Lo que hay que saber antes de comprar la primera caja
Hay una conversación que se repite en el WhatsApp del meliponario al menos tres veces por semana. Empieza con una foto. Una foto de un hueco en una guadua, de un tronco viejo en la finca de los papás, o de una caja de madera que alguien compró por internet y no sabe qué hacer con ella. Y la pregunta siempre es la misma: “Tengo este nido. ¿Por dónde empiezo?”
La respuesta no es una sola. Depende de si la finca está en el corredor Ambalá o en un quinto piso en Bogotá. Depende de si ya hay abejas viviendo ahí o si hay que empezar de cero. Y depende, sobre todo, de lo que se espera del meliponario: unos frascos de miel al año, un proyecto educativo, un servicio de polinización o simplemente la compañía de un animal diminuto que no pica.
Este artículo no es una guía completa —eso es el curso de 6 módulos que estamos publicando. Es lo mínimo que hay que saber antes de poner la primera caja. Con números, con plazos y con la honestidad de que un meliponario no se monta en un fin de semana.
Lo primero: ¿Angelita o no Angelita?
En el piedemonte tolimense —y en buena parte de Colombia— la especie con la que se empieza casi siempre es Tetragonisca angustula. La llaman Angelita, mariola, virgencita o simplemente “la abeja que no pica”. Su mansedumbre la hace ideal para principiantes. Su producción de miel es baja (un litro al año por colmena), pero su manejo es tolerante y su vuelo no supera los 700 metros a la redonda, lo que permite concentrar varias colmenas en espacios pequeños.
Otras especies como Melipona favosa (erica) o Scaptotrigona (cucha de monte) producen más miel, pero son más exigentes en manejo y defensivas. Para empezar, Angelita. Siempre.
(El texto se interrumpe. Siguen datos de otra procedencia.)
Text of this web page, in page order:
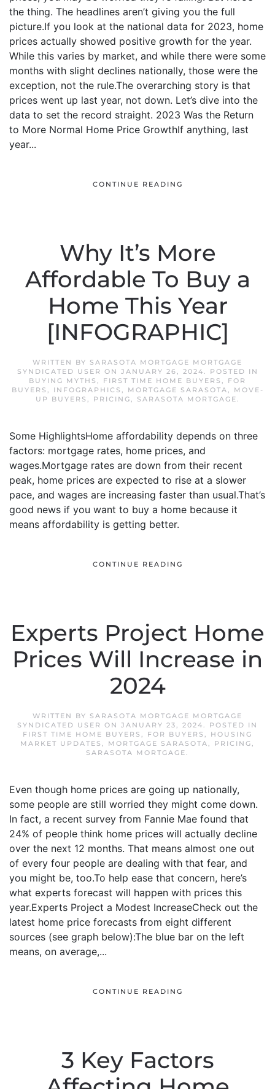
the thing. The headlines aren’t giving you the full
picture.If you look at the national data for 2023, home
prices actually showed positive growth for the year.
While this varies by market, and while there were some
months with slight declines nationally, those were the
exception, not the rule.The overarching story is that
prices went up last year, not down. Let’s dive into the
data to set the record straight. 2023 Was the Return
to More Normal Home Price GrowthIf anything, last
year...
CONTINUE READING
Why It’s More
Affordable To Buy a
Home This Year
[INFOGRAPHIC]
WRITTEN BY SARASOTA MORTGAGE MORTGAGE
SYNDICATED USER ON JANUARY 26, 2024. POSTED IN
BUYING MYTHS , FIRST TIME HOME BUYERS , FOR
BUYERS , INFOGRAPHICS , MORTGAGE SARASOTA,
MOVE-
UP BUYERS , PRICING, SARASOTA MORTGAGE.
Some HighlightsHome affordability depends on three
factors: mortgage rates, home prices, and
wages.Mortgage rates are down from their recent
peak, home prices are expected to rise at a slower
pace, and wages are increasing faster than usual.That’s
good news if you want to buy a home because it
means affordability is getting better.
CONTINUE READING
Experts Project Home
Prices Will Increase in
2024
WRITTEN BY SARASOTA MORTGAGE MORTGAGE
SYNDICATED USER ON JANUARY 23, 2024. POSTED IN
FIRST TIME HOME BUYERS , FOR BUYERS , HOUSING
MARKET UPDATES , MORTGAGE SARASOTA, PRICING,
SARASOTA MORTGAGE.
Even though home prices are going up nationally,
some people are still worried they might come down.
In fact, a recent survey from Fannie Mae found that
24% of people think home prices will actually decline
over the next 12 months. That means almost one out
of every four people are dealing with that fear, and
you might be, too.To help ease that concern, here’s
what experts forecast will happen with prices this
year.Experts Project a Modest IncreaseCheck out the
latest home price forecasts from eight different
sources (see graph below):The blue bar on the left
means, on average,...
CONTINUE READING
3 Key Factors

Dato concreto: una colonia sana de Angelita tiene entre 2.500 y 4.000 abejas. Una reina. Varios discos de cría. Y una entrada tubular de resina que es su tarjeta de presentación.
En la finca: clima, sombra y floración
El primer error del principiante es poner la caja donde le queda cómodo, no donde las abejas necesitan.
Temperatura: las Angelitas trabajan bien entre 18°C y 32°C. Por debajo de 15°C, la actividad de pecoreo se detiene. Por encima de 35°C sostenido, la cría puede sufrir. En el corredor Ambalá, a 1.600 msnm, estamos en el rango ideal. En Ibagué ciudad (1.200 msnm) también funciona, pero hay que cuidar el sol directo.
Sombra: las colmenas no quieren sol directo en la entrada. Quieren luz filtrada, mañanera, y protección contra los vientos fuertes. Una guadua, un árbol de guamo o un alero orientado al oriente son suficientes. Nunca poner varias cajas pegadas unas a otras: las abejas se desorientan. Un metro entre colmenas es el mínimo.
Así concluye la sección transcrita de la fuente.